Jika setiap orang ingin tahu isi Gunung Padang lalu situs itu dibuka,
Mundardjito menambahkan, artinya itu akan menjadi penelitian yang tidak
berwawasan lingkungan.
“Konsep itu tampaknya tidak diikutsertakan dalam golden rule penelitian mereka,” ujarnya. “Saya sudah melihatnya. Kehati-hatian tidak ada.”
Pada 26 April 2013 sore hingga malam, sekumpulan ahli arkeologi dan ahli geologi yang mengatasnamakan Forum Pelestari Gunung Padang bertemu di Pusat Arkeologi Nasional. Mereka melayangkan surat permohonan kepada Presiden Republik Indonesia untuk segera mengeluarkan moratorium untuk menghentikan kegiatan penelitian Tim Terpadu Penelitian Mandiri Gunung Padang.
“Pertemuan ini berdasar rasionalitas, artinya berdasar pada data,” ungkap Junus Satrio Atmodjo, Ketua Ikatan Ahli Arkeologi Indonesia. “Data itu harus logis bisa dibuktikan secara terbalik.” Menurutnya, Tim Terpadu Penelitian Mandiri hanya memenjelaskan soal fenomena-fenomena temuan. Kemudian dirangkai menjadi sebuah pemikiran, lalu dilempar oleh tim ke publik. “Seharusnya apapun yang disampaikan ke publik harus berdasar pembuktian.”
Pada 26 April 2013 sore hingga malam, sekumpulan ahli arkeologi dan ahli geologi yang mengatasnamakan Forum Pelestari Gunung Padang bertemu di Pusat Arkeologi Nasional. Mereka melayangkan surat permohonan kepada Presiden Republik Indonesia untuk segera mengeluarkan moratorium untuk menghentikan kegiatan penelitian Tim Terpadu Penelitian Mandiri Gunung Padang.
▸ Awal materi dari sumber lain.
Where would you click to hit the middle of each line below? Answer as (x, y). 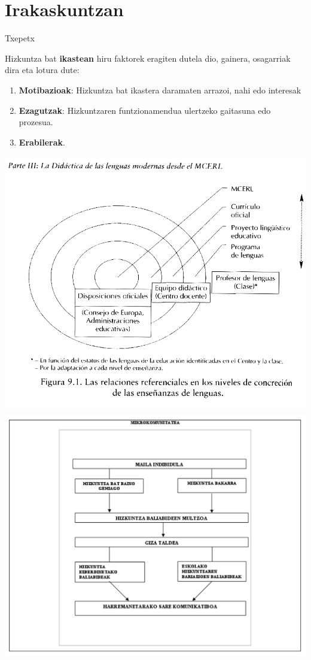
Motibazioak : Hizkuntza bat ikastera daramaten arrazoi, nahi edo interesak (160, 90)
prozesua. (36, 122)
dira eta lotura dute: (42, 70)
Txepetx (20, 38)
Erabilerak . (42, 142)
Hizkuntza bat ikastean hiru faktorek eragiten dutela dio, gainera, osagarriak (148, 58)
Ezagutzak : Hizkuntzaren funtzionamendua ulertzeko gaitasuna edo (145, 110)

“Pertemuan ini berdasar rasionalitas, artinya berdasar pada data,” ungkap Junus Satrio Atmodjo, Ketua Ikatan Ahli Arkeologi Indonesia. “Data itu harus logis bisa dibuktikan secara terbalik.” Menurutnya, Tim Terpadu Penelitian Mandiri hanya memenjelaskan soal fenomena-fenomena temuan. Kemudian dirangkai menjadi sebuah pemikiran, lalu dilempar oleh tim ke publik. “Seharusnya apapun yang disampaikan ke publik harus berdasar pembuktian.”
Junus juga mempertanyakan legalitas Tim Terpadu Penelitian Mandiri.
Bahwa Sekretariat Negara tidak memiliki kompetensi untuk melakukan
penelitian. Penelitian atas nama negara, sebaiknya dilakukan oleh
lembaga yang berkompetensi supaya hasil terukur, lestari, dan tidak
karut-marut. “Penelitian tentang kepurbakalaan kompetensinya di
Kementerian Pendidikan dan Kebudayaan.”
Dia juga melihat adanya persiapan dari tim ini untuk memobilisasi
relawan secara besar-besaran. Tampaknya, menurut Junus, mereka ingin
menampilkan bangunan itu cepat-cepat untuk membuktikan bahwa hipostesis
mereka terbukti. “Penelitian itu tidak harus dilakukan besar-besaran dan
cepat, namun harus dilakukan secara hati-hati.”
Suatu hal yang mengerikan bakal terjadi dalam imaji Junus apabila
ratusan kotak gali dibuka secara bersama-sama untuk menelanjangi situs
Gunung Padang. Bagaimana nasib situs leluhur itu? Menurutnya dukungan
masyarakat ini menggebu-gebu karena mereka tidak mengerti. “Ada
halusinasi untuk berbuat sesuatu untuk membanggakan negara ini,” ungkap
Junus. “Tetapi arahnya salah.”
“Penelitian itu adalah sebuah proses,” ungkap Junus. Pertama, sebelum penelitian berjalan harus ada studi kelayakan yang diterjemahkan sebagai desain penelitian. Kedua, penelitian dilakukan oleh tenaga ahli cagar budaya. Kalau pun belum ada tenaga ahli cagar budaya, setidaknya harus berstatus peneliti.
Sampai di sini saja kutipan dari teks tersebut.